Task brief. Please report every line from the material that contains the word "after".

Records for this task.
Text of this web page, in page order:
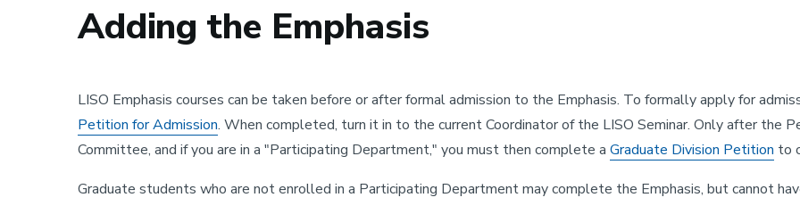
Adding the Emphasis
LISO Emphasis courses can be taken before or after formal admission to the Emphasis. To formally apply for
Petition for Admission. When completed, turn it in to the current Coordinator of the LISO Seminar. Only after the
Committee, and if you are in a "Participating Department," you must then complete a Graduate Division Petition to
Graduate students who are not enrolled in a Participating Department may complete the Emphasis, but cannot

Output.
LISO Emphasis courses can be taken before or after formal admission to the Emphasis. To formally apply for
Petition for Admission. When completed, turn it in to the current Coordinator of the LISO Seminar. Only after the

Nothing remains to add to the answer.